Infrastructure optimisation may be more "boring" than strategy development but it becomes significantly less boring when your returns are improved!

### Deployment & Monitoring

Deployment to a remote server, along with extensive monitoring of this remote system, is absolutely crucial for institutional grade systems. Retail quants can and should utilise these ideas as well.

A robust system must be remotely deployed in "the cloud" or co-located near an exchange. Home broadband, power supplies and other factors mean that utilising a home desktop/laptop is too unreliable. Often things fail right at the worst time and lead to substantial losses.

The main issues when considering a remote deployment include; monitoring hardware, such as CPU, RAM/swap, disk and network I/O, high-availability and redundancy of systems, a well thought through backup AND restoration plan, extensive logging of all aspects of the system as well as continuous integration, unit testing and version control.

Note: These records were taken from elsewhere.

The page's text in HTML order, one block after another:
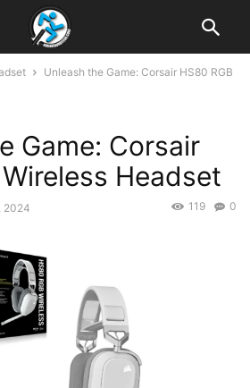
Unleash the Game: Corsair HS80 RGB
Game: Corsair
Headset
2024 0
119

Remember Murphy's Law - "If it can fail it will fail."

There are many vendors on offer that provide relatively straightforward cloud deployments, including Amazon Web Services, Microsoft Azure, Google and Rackspace. For software engineering tasks vendors include Github, Bitbucket, Travis, Loggly and Splunk, as well as many others.

## Final Thoughts

Unfortunately there is no "quick fix" in quant trading. It involves a lot of hard work and learning in order to be successful.

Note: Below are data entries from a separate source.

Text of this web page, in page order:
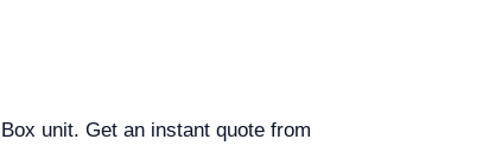
unit. Get an instant quote from
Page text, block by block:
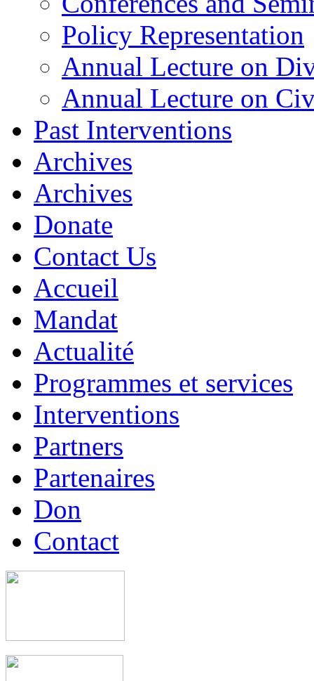
Policy Representation
Annual Lecture on
Annual Lecture on
Past Interventions
Archives
Archives
Donate
Contact Us
Accueil
Mandat
Actualité
Programmes et services
Interventions
Partners
Partenaires
Don
Contact
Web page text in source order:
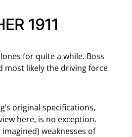
1911
for quite a while. Boss
most likely the driving force
original specifications,
here, is no exception.
weaknesses of
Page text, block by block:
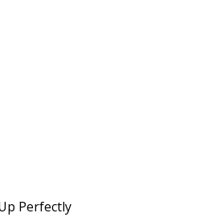
Perfectly

Perhaps a major stumbling block for beginners (and some intermediate quants!) is that they concentrate too much on the best "strategy". Such strategies always eventually succumb to alpha decay and thus become unprofitable. Hence it is necessary to be continually researching new strategies to add to a portfolio. In essence, the "strategy pipeline" should always be full.

It is also worth investing a lot of time in your trading infrastructure. Spend time on issues such as deployment and monitoring. Always try and be reducing transaction costs, as profitability is as much about reducing costs as it is about gaining trading revenue.

I recommend writing your own backtesting system simply to learn. You can either use it and continually improve it or you can find a vendor and then ask them all of the questions that you have discovered when you built your own. It will certainly make you aware of the limitations of commercially available systems.

Finally, always be reading, learning and improving. There are a wealth of textbooks, trade journals, academic journals, quant blogs, forums and magazines which discuss all aspects of trading. For more advanced strategy ideas I recommend SSRN and arXiv - Quantitative Finance.